== PROVIDED MATERIAL

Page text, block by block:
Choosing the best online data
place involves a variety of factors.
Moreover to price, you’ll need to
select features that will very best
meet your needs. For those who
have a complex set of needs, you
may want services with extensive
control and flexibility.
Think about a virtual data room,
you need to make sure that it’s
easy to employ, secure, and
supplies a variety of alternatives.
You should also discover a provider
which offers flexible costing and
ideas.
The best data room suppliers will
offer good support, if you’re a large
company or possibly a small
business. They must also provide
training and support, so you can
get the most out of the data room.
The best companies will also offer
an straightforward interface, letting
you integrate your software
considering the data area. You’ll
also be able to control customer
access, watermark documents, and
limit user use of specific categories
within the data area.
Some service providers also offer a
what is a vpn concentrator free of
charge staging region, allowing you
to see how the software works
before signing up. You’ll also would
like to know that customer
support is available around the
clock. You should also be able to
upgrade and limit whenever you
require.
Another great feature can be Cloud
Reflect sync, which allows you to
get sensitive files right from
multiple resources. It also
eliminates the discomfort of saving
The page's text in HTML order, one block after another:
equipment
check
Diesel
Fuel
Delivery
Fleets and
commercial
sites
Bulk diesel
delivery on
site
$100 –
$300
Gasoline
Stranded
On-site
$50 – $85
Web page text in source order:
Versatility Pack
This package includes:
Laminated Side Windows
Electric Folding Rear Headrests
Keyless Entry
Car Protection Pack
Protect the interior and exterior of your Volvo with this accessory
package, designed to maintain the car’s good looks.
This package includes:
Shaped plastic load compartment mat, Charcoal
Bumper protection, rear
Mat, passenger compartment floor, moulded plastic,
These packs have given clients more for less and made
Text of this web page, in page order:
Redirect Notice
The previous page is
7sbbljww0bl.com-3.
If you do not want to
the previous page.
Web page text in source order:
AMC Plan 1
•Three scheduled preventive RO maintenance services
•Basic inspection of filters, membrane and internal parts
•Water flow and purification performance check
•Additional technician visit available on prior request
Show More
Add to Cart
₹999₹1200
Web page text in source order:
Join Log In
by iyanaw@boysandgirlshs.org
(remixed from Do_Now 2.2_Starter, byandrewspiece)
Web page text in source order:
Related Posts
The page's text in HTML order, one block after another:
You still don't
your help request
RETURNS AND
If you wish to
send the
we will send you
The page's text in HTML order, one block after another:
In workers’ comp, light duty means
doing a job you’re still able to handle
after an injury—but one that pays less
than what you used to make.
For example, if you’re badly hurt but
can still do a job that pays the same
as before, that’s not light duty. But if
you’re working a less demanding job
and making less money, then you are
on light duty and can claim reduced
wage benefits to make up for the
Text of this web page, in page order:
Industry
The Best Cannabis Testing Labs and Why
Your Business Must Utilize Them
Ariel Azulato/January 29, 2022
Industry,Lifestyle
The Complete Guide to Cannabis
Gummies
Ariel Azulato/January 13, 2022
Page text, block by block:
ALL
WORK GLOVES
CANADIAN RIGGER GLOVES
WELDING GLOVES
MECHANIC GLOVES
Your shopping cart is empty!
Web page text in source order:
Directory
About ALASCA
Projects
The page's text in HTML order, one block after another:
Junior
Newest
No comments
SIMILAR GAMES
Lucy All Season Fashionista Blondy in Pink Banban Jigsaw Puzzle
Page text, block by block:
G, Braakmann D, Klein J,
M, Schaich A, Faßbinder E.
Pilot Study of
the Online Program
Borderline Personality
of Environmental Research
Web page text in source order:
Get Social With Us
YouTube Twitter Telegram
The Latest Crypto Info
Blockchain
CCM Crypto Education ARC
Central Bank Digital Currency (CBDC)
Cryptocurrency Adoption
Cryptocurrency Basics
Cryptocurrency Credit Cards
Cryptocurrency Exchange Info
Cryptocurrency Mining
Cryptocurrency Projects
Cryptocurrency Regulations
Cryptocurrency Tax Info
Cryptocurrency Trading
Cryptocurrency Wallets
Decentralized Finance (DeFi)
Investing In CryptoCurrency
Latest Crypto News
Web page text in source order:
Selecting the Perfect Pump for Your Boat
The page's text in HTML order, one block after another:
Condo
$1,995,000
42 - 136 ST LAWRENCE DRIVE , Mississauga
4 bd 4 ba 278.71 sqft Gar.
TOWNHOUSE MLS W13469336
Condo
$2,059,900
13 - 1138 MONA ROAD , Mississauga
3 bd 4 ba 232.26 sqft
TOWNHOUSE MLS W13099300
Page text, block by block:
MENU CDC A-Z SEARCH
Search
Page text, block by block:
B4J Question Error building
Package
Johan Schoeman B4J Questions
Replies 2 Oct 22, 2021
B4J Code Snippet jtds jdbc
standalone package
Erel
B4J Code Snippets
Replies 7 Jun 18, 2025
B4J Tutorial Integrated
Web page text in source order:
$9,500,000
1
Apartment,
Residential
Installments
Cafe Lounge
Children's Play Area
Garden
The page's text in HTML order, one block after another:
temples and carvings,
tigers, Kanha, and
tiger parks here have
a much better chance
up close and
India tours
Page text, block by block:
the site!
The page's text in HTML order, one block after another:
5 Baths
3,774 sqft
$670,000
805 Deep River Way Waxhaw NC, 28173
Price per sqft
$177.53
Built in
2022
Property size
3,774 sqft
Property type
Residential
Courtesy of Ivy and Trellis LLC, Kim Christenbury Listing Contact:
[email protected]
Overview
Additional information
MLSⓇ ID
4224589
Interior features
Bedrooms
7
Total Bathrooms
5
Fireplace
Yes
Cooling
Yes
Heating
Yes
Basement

====

PROBLEM DETAILS ::
Starting with the first record, copy everything through the final one exactly.

ANSWER SPACE ::
Page text, block by block:
Choosing the best online data
place involves a variety of factors.
Moreover to price, you’ll need to
select features that will very best
meet your needs. For those who
have a complex set of needs, you
may want services with extensive
control and flexibility.
Think about a virtual data room,
you need to make sure that it’s
easy to employ, secure, and
supplies a variety of alternatives.
You should also discover a provider
which offers flexible costing and
ideas.
The best data room suppliers will
offer good support, if you’re a large
company or possibly a small
business. They must also provide
training and support, so you can
get the most out of the data room.
The best companies will also offer
an straightforward interface, letting
you integrate your software
considering the data area. You’ll
also be able to control customer
access, watermark documents, and
limit user use of specific categories
within the data area.
Some service providers also offer a
what is a vpn concentrator free of
charge staging region, allowing you
to see how the software works
before signing up. You’ll also would
like to know that customer
support is available around the
clock. You should also be able to
upgrade and limit whenever you
require.
Another great feature can be Cloud
Reflect sync, which allows you to
get sensitive files right from
multiple resources. It also
eliminates the discomfort of saving
The page's text in HTML order, one block after another:
equipment
check
Diesel
Fuel
Delivery
Fleets and
commercial
sites
Bulk diesel
delivery on
site
$100 –
$300
Gasoline
Stranded
On-site
$50 – $85
Web page text in source order:
Versatility Pack
This package includes:
Laminated Side Windows
Electric Folding Rear Headrests
Keyless Entry
Car Protection Pack
Protect the interior and exterior of your Volvo with this accessory
package, designed to maintain the car’s good looks.
This package includes:
Shaped plastic load compartment mat, Charcoal
Bumper protection, rear
Mat, passenger compartment floor, moulded plastic,
These packs have given clients more for less and made
Text of this web page, in page order:
Redirect Notice
The previous page is
7sbbljww0bl.com-3.
If you do not want to
the previous page.
Web page text in source order:
AMC Plan 1
•Three scheduled preventive RO maintenance services
•Basic inspection of filters, membrane and internal parts
•Water flow and purification performance check
•Additional technician visit available on prior request
Show More
Add to Cart
₹999₹1200
Web page text in source order:
Join Log In
by iyanaw@boysandgirlshs.org
(remixed from Do_Now 2.2_Starter, byandrewspiece)
Web page text in source order:
Related Posts
The page's text in HTML order, one block after another:
You still don't
your help request
RETURNS AND
If you wish to
send the
we will send you
The page's text in HTML order, one block after another:
In workers’ comp, light duty means
doing a job you’re still able to handle
after an injury—but one that pays less
than what you used to make.
For example, if you’re badly hurt but
can still do a job that pays the same
as before, that’s not light duty. But if
you’re working a less demanding job
and making less money, then you are
on light duty and can claim reduced
wage benefits to make up for the
Text of this web page, in page order:
Industry
The Best Cannabis Testing Labs and Why
Your Business Must Utilize Them
Ariel Azulato/January 29, 2022
Industry,Lifestyle
The Complete Guide to Cannabis
Gummies
Ariel Azulato/January 13, 2022
Page text, block by block:
ALL
WORK GLOVES
CANADIAN RIGGER GLOVES
WELDING GLOVES
MECHANIC GLOVES
Your shopping cart is empty!
Web page text in source order:
Directory
About ALASCA
Projects
The page's text in HTML order, one block after another:
Junior
Newest
No comments
SIMILAR GAMES
Lucy All Season Fashionista Blondy in Pink Banban Jigsaw Puzzle
Page text, block by block:
G, Braakmann D, Klein J,
M, Schaich A, Faßbinder E.
Pilot Study of
the Online Program
Borderline Personality
of Environmental Research
Web page text in source order:
Get Social With Us
YouTube Twitter Telegram
The Latest Crypto Info
Blockchain
CCM Crypto Education ARC
Central Bank Digital Currency (CBDC)
Cryptocurrency Adoption
Cryptocurrency Basics
Cryptocurrency Credit Cards
Cryptocurrency Exchange Info
Cryptocurrency Mining
Cryptocurrency Projects
Cryptocurrency Regulations
Cryptocurrency Tax Info
Cryptocurrency Trading
Cryptocurrency Wallets
Decentralized Finance (DeFi)
Investing In CryptoCurrency
Latest Crypto News
Web page text in source order:
Selecting the Perfect Pump for Your Boat
The page's text in HTML order, one block after another:
Condo
$1,995,000
42 - 136 ST LAWRENCE DRIVE , Mississauga
4 bd 4 ba 278.71 sqft Gar.
TOWNHOUSE MLS W13469336
Condo
$2,059,900
13 - 1138 MONA ROAD , Mississauga
3 bd 4 ba 232.26 sqft
TOWNHOUSE MLS W13099300
Page text, block by block:
MENU CDC A-Z SEARCH
Search
Page text, block by block:
B4J Question Error building
Package
Johan Schoeman B4J Questions
Replies 2 Oct 22, 2021
B4J Code Snippet jtds jdbc
standalone package
Erel
B4J Code Snippets
Replies 7 Jun 18, 2025
B4J Tutorial Integrated
Web page text in source order:
$9,500,000
1
Apartment,
Residential
Installments
Cafe Lounge
Children's Play Area
Garden
The page's text in HTML order, one block after another:
temples and carvings,
tigers, Kanha, and
tiger parks here have
a much better chance
up close and
India tours
Page text, block by block:
the site!
The page's text in HTML order, one block after another:
5 Baths
3,774 sqft
$670,000
805 Deep River Way Waxhaw NC, 28173
Price per sqft
$177.53
Built in
2022
Property size
3,774 sqft
Property type
Residential
Courtesy of Ivy and Trellis LLC, Kim Christenbury Listing Contact:
[email protected]
Overview
Additional information
MLSⓇ ID
4224589
Interior features
Bedrooms
7
Total Bathrooms
5
Fireplace
Yes
Cooling
Yes
Heating
Yes
Basement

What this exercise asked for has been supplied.